**What you need to do:** Repeat the data below in full and exactly.

··· Data under study ···

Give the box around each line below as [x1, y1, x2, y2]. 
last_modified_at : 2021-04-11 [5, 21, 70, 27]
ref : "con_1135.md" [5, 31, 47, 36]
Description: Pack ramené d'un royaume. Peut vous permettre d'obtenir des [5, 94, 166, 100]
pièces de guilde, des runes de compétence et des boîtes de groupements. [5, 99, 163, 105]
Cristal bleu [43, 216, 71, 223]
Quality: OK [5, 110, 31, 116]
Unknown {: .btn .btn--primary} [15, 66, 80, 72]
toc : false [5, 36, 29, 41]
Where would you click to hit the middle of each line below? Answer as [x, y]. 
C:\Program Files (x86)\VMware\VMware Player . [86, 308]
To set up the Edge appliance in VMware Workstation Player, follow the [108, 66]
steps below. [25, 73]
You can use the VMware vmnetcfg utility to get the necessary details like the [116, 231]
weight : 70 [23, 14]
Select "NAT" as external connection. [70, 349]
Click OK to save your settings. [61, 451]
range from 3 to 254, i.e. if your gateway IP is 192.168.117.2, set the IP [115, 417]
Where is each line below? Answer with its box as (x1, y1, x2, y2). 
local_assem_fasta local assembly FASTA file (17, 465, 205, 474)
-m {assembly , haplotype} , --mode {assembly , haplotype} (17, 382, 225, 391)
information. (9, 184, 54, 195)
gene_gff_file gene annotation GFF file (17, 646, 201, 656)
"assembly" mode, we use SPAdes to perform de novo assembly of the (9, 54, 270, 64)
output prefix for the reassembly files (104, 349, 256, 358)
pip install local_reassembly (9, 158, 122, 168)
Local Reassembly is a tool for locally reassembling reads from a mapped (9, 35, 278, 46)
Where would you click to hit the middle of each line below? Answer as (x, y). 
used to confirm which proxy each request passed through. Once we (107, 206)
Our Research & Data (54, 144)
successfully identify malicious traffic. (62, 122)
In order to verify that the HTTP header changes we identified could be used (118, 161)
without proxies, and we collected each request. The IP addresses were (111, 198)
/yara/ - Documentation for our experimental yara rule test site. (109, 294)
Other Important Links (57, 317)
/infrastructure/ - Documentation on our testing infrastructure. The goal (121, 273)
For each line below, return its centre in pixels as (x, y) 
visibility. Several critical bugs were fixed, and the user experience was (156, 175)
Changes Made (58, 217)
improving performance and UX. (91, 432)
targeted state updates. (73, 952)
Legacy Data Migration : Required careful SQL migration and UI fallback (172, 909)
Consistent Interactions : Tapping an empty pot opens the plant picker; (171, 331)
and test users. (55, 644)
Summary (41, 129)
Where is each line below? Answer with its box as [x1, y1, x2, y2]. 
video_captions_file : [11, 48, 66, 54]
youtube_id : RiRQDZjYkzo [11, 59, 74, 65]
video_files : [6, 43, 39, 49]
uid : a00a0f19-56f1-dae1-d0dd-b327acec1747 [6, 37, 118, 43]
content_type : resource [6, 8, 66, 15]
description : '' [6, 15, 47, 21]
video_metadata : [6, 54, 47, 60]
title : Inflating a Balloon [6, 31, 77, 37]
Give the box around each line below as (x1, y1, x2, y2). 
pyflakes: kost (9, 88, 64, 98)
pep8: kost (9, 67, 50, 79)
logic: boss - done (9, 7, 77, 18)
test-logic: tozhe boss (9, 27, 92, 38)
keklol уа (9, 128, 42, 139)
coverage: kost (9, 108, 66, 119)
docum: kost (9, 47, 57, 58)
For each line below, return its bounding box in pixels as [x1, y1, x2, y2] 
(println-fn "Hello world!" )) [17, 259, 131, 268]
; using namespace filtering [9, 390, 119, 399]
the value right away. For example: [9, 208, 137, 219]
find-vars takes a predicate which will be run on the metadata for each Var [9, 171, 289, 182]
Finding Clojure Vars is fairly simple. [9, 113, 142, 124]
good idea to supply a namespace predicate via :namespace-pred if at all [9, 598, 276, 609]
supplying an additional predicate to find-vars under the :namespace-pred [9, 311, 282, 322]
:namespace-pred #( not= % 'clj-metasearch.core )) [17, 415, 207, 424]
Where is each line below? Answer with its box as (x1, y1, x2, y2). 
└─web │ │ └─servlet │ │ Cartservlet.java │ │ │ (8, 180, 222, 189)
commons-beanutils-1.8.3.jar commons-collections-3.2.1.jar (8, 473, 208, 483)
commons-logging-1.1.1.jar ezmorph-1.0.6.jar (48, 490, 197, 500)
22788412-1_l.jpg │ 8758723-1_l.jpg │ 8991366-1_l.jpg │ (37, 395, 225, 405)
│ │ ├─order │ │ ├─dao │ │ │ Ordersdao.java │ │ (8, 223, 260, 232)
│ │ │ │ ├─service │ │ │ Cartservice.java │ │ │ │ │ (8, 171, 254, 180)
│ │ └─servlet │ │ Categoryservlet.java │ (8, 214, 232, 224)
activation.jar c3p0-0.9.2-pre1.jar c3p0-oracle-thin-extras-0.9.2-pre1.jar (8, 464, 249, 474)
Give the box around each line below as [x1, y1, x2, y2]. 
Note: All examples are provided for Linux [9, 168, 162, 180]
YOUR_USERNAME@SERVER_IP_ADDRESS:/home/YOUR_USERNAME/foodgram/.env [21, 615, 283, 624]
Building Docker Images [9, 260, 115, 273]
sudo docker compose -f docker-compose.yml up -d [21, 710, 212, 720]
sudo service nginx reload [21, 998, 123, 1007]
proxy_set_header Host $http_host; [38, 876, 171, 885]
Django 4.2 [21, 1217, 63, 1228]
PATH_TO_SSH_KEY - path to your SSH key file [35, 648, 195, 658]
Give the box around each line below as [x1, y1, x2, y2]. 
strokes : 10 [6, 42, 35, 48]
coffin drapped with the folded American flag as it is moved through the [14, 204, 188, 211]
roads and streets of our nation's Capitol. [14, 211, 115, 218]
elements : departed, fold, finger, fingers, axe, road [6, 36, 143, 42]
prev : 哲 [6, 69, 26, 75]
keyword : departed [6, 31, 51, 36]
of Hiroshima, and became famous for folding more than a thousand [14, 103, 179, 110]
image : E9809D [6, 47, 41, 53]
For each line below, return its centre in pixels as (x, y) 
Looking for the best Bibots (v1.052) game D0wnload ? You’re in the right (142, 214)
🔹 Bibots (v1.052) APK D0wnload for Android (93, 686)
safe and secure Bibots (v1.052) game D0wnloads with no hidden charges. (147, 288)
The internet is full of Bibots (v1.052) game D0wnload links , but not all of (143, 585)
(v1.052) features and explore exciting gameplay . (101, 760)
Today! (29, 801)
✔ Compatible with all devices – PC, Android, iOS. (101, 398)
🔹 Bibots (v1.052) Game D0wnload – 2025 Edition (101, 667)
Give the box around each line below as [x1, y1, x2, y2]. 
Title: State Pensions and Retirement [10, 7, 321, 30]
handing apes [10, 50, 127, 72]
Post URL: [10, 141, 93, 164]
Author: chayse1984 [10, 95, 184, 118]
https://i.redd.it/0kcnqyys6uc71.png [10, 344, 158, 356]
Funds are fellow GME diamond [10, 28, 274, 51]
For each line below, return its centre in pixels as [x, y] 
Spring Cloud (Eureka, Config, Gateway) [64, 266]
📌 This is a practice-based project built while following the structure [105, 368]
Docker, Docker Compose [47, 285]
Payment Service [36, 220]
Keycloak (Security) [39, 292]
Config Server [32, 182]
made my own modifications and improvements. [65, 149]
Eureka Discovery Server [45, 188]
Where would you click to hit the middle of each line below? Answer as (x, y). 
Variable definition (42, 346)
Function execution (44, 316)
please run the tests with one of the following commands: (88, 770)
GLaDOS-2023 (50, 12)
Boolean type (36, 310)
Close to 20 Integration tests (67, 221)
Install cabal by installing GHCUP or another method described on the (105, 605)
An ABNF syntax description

···

**Response to the task:**
Give the box around each line below as [x1, y1, x2, y2]. 
last_modified_at : 2021-04-11 [5, 21, 70, 27]
ref : "con_1135.md" [5, 31, 47, 36]
Description: Pack ramené d'un royaume. Peut vous permettre d'obtenir des [5, 94, 166, 100]
pièces de guilde, des runes de compétence et des boîtes de groupements. [5, 99, 163, 105]
Cristal bleu [43, 216, 71, 223]
Quality: OK [5, 110, 31, 116]
Unknown {: .btn .btn--primary} [15, 66, 80, 72]
toc : false [5, 36, 29, 41]
Where would you click to hit the middle of each line below? Answer as [x, y]. 
C:\Program Files (x86)\VMware\VMware Player . [86, 308]
To set up the Edge appliance in VMware Workstation Player, follow the [108, 66]
steps below. [25, 73]
You can use the VMware vmnetcfg utility to get the necessary details like the [116, 231]
weight : 70 [23, 14]
Select "NAT" as external connection. [70, 349]
Click OK to save your settings. [61, 451]
range from 3 to 254, i.e. if your gateway IP is 192.168.117.2, set the IP [115, 417]
Where is each line below? Answer with its box as (x1, y1, x2, y2). 
local_assem_fasta local assembly FASTA file (17, 465, 205, 474)
-m {assembly , haplotype} , --mode {assembly , haplotype} (17, 382, 225, 391)
information. (9, 184, 54, 195)
gene_gff_file gene annotation GFF file (17, 646, 201, 656)
"assembly" mode, we use SPAdes to perform de novo assembly of the (9, 54, 270, 64)
output prefix for the reassembly files (104, 349, 256, 358)
pip install local_reassembly (9, 158, 122, 168)
Local Reassembly is a tool for locally reassembling reads from a mapped (9, 35, 278, 46)
Where would you click to hit the middle of each line below? Answer as (x, y). 
used to confirm which proxy each request passed through. Once we (107, 206)
Our Research & Data (54, 144)
successfully identify malicious traffic. (62, 122)
In order to verify that the HTTP header changes we identified could be used (118, 161)
without proxies, and we collected each request. The IP addresses were (111, 198)
/yara/ - Documentation for our experimental yara rule test site. (109, 294)
Other Important Links (57, 317)
/infrastructure/ - Documentation on our testing infrastructure. The goal (121, 273)
For each line below, return its centre in pixels as (x, y) 
visibility. Several critical bugs were fixed, and the user experience was (156, 175)
Changes Made (58, 217)
improving performance and UX. (91, 432)
targeted state updates. (73, 952)
Legacy Data Migration : Required careful SQL migration and UI fallback (172, 909)
Consistent Interactions : Tapping an empty pot opens the plant picker; (171, 331)
and test users. (55, 644)
Summary (41, 129)
Where is each line below? Answer with its box as [x1, y1, x2, y2]. 
video_captions_file : [11, 48, 66, 54]
youtube_id : RiRQDZjYkzo [11, 59, 74, 65]
video_files : [6, 43, 39, 49]
uid : a00a0f19-56f1-dae1-d0dd-b327acec1747 [6, 37, 118, 43]
content_type : resource [6, 8, 66, 15]
description : '' [6, 15, 47, 21]
video_metadata : [6, 54, 47, 60]
title : Inflating a Balloon [6, 31, 77, 37]
Give the box around each line below as (x1, y1, x2, y2). 
pyflakes: kost (9, 88, 64, 98)
pep8: kost (9, 67, 50, 79)
logic: boss - done (9, 7, 77, 18)
test-logic: tozhe boss (9, 27, 92, 38)
keklol уа (9, 128, 42, 139)
coverage: kost (9, 108, 66, 119)
docum: kost (9, 47, 57, 58)
For each line below, return its bounding box in pixels as [x1, y1, x2, y2] 
(println-fn "Hello world!" )) [17, 259, 131, 268]
; using namespace filtering [9, 390, 119, 399]
the value right away. For example: [9, 208, 137, 219]
find-vars takes a predicate which will be run on the metadata for each Var [9, 171, 289, 182]
Finding Clojure Vars is fairly simple. [9, 113, 142, 124]
good idea to supply a namespace predicate via :namespace-pred if at all [9, 598, 276, 609]
supplying an additional predicate to find-vars under the :namespace-pred [9, 311, 282, 322]
:namespace-pred #( not= % 'clj-metasearch.core )) [17, 415, 207, 424]
Where is each line below? Answer with its box as (x1, y1, x2, y2). 
└─web │ │ └─servlet │ │ Cartservlet.java │ │ │ (8, 180, 222, 189)
commons-beanutils-1.8.3.jar commons-collections-3.2.1.jar (8, 473, 208, 483)
commons-logging-1.1.1.jar ezmorph-1.0.6.jar (48, 490, 197, 500)
22788412-1_l.jpg │ 8758723-1_l.jpg │ 8991366-1_l.jpg │ (37, 395, 225, 405)
│ │ ├─order │ │ ├─dao │ │ │ Ordersdao.java │ │ (8, 223, 260, 232)
│ │ │ │ ├─service │ │ │ Cartservice.java │ │ │ │ │ (8, 171, 254, 180)
│ │ └─servlet │ │ Categoryservlet.java │ (8, 214, 232, 224)
activation.jar c3p0-0.9.2-pre1.jar c3p0-oracle-thin-extras-0.9.2-pre1.jar (8, 464, 249, 474)
Give the box around each line below as [x1, y1, x2, y2]. 
Note: All examples are provided for Linux [9, 168, 162, 180]
YOUR_USERNAME@SERVER_IP_ADDRESS:/home/YOUR_USERNAME/foodgram/.env [21, 615, 283, 624]
Building Docker Images [9, 260, 115, 273]
sudo docker compose -f docker-compose.yml up -d [21, 710, 212, 720]
sudo service nginx reload [21, 998, 123, 1007]
proxy_set_header Host $http_host; [38, 876, 171, 885]
Django 4.2 [21, 1217, 63, 1228]
PATH_TO_SSH_KEY - path to your SSH key file [35, 648, 195, 658]
Give the box around each line below as [x1, y1, x2, y2]. 
strokes : 10 [6, 42, 35, 48]
coffin drapped with the folded American flag as it is moved through the [14, 204, 188, 211]
roads and streets of our nation's Capitol. [14, 211, 115, 218]
elements : departed, fold, finger, fingers, axe, road [6, 36, 143, 42]
prev : 哲 [6, 69, 26, 75]
keyword : departed [6, 31, 51, 36]
of Hiroshima, and became famous for folding more than a thousand [14, 103, 179, 110]
image : E9809D [6, 47, 41, 53]
For each line below, return its centre in pixels as (x, y) 
Looking for the best Bibots (v1.052) game D0wnload ? You’re in the right (142, 214)
🔹 Bibots (v1.052) APK D0wnload for Android (93, 686)
safe and secure Bibots (v1.052) game D0wnloads with no hidden charges. (147, 288)
The internet is full of Bibots (v1.052) game D0wnload links , but not all of (143, 585)
(v1.052) features and explore exciting gameplay . (101, 760)
Today! (29, 801)
✔ Compatible with all devices – PC, Android, iOS. (101, 398)
🔹 Bibots (v1.052) Game D0wnload – 2025 Edition (101, 667)
Give the box around each line below as [x1, y1, x2, y2]. 
Title: State Pensions and Retirement [10, 7, 321, 30]
handing apes [10, 50, 127, 72]
Post URL: [10, 141, 93, 164]
Author: chayse1984 [10, 95, 184, 118]
https://i.redd.it/0kcnqyys6uc71.png [10, 344, 158, 356]
Funds are fellow GME diamond [10, 28, 274, 51]
For each line below, return its centre in pixels as [x, y] 
Spring Cloud (Eureka, Config, Gateway) [64, 266]
📌 This is a practice-based project built while following the structure [105, 368]
Docker, Docker Compose [47, 285]
Payment Service [36, 220]
Keycloak (Security) [39, 292]
Config Server [32, 182]
made my own modifications and improvements. [65, 149]
Eureka Discovery Server [45, 188]
Where would you click to hit the middle of each line below? Answer as (x, y). 
Variable definition (42, 346)
Function execution (44, 316)
please run the tests with one of the following commands: (88, 770)
GLaDOS-2023 (50, 12)
Boolean type (36, 310)
Close to 20 Integration tests (67, 221)
Install cabal by installing GHCUP or another method described on the (105, 605)
An ABNF syntax description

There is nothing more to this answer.